Vergonha

As razões, a verdade está bem aqui, eu admito. Bem diante de meus olhos, gritando meu nome, suplicando para eu deixar de medo, de prender-me nisso tudo e apenas aceitá-la de uma vez. E se houve alguma hora para fazê-lo, é esta. Nada irá me conter nesse jaula por nem mais um segundo, nada; nem mesmo você.

Você, com teu semblante límpido, puro, tão bonito que acho difícil de acreditar que és real. Para o inferno com isso tudo. Tua face, por mais que me embriague, não irás mais manter-me nessa mentira, essa pseudo-vontade de viver, de ser e existir da maneira mais humana possível. Eu sou o que o momento me dá, proporciona, permite. Chega, apenas chega dessa crença estúpida de que tenho controle disso tudo, de mim, de tuas palavras nos próximos segundos, do que tu pensas e queres de mim.
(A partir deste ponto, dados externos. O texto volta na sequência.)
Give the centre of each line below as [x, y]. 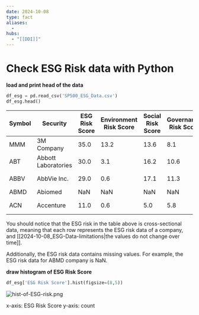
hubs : [13, 34]
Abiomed [49, 192]
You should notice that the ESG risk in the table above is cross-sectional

Estou aqui, simples. Estou viva, respiro e caminho, toco quem me permite, deixo-lhes decidirem se minha pele lhes satisfaz ou não e isso é suficiente para uma alma sedenta feito a minha. Não estou aqui para escolher, selecionar ou julgar teus pecados-- acredite, tenho os meus e lutamos para conviver dessa maneira sofrida que lhe apresento. Sei de minha podridão, meus horrores, minhas dores e meus amores, sei de todos.
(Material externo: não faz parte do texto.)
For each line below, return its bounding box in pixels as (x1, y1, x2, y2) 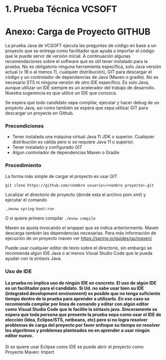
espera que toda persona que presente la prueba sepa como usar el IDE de (5, 311, 162, 318)
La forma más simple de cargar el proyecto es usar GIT (5, 173, 117, 179)
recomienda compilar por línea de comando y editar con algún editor (5, 301, 149, 307)
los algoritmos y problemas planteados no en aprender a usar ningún (5, 327, 150, 333)
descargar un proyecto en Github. (5, 110, 74, 116)
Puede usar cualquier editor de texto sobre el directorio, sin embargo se (5, 244, 152, 251)
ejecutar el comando (5, 197, 47, 203)
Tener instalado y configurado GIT (12, 144, 83, 150)
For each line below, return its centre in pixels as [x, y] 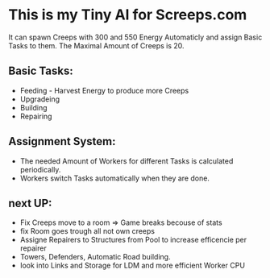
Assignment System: [62, 141]
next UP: [30, 203]
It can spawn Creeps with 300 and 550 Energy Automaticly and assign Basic [135, 37]
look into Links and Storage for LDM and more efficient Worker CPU [133, 266]
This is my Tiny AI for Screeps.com [128, 15]
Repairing [36, 116]
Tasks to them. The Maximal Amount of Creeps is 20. [96, 45]
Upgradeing [40, 99]

E não és tu que irá fazer-me esquecer do que há tanto carrego comigo. É isso que eu sou, é tudo que tenho. Por mais que lhe queira, deseja, humilhe, implore, de algo ainda posso garantir-me com orgulho: tua face não será a última a me encantar. Muitos ainda virão com o mesmo feitiço, a mesma mentira adocicada, mesma beleza forjada nos porões de teu ser; e eu enfrentarei todos eles. Ninguém passará por aqui, pelos meu portões de mármore, de ossos, de sangue seco e estancado à força. Gostos feito o teu, por mais insanos que sejam para fomes enlouquecidas feito a minha, jamais terão tal poder. Mas por agora posso lhe dizer, sossegue.
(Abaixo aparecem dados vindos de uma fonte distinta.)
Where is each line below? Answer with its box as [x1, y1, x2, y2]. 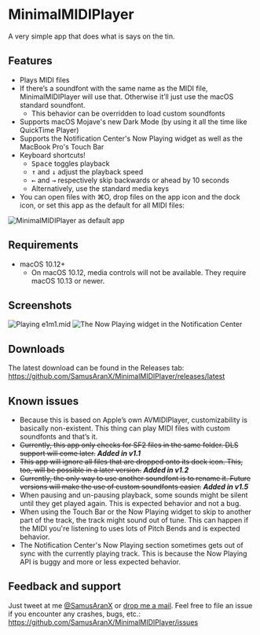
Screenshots [8, 299, 72, 312]
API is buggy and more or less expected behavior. [19, 557, 181, 567]
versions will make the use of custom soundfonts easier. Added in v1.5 [19, 482, 249, 491]
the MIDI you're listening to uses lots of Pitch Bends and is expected [19, 524, 241, 533]
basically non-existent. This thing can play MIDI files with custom [19, 424, 230, 433]
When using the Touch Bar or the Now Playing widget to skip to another [19, 507, 251, 516]
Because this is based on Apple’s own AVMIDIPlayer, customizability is [19, 415, 247, 424]
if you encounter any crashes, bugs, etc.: [8, 609, 141, 618]

Apenas venha e deleite-me, faça-me acreditar nem que só por um segundo; eu quero, eu mereço, eu terei. Eu terei teu sabor de todas as maneiras possíveis e nem ao menos pecado será: será dádiva, benção, pagamento. Depois de tantos concretos arrastados nesse campo árido e hostil, tu és minha recompensa. Sentimentos? Dispenso-os. Não me são de uso algum agora, são só peso inútil pro meu corpo; quero voar, pairar sobre as cores de tua alma e sentir cada milímetro dela, usá-la como tu me permitires. Depois disso, veremos. O que sinto ou não, que morra junto com meus sonhos. Agora, só a carne que pode ditar o que virá. E eu não poderia jamais querer outra coisa, outra verdade ditatorial pra minha pele seca e louca de vontade de você e seja lá o que tu trás consigo nessa bagagem surrada em teus ombros.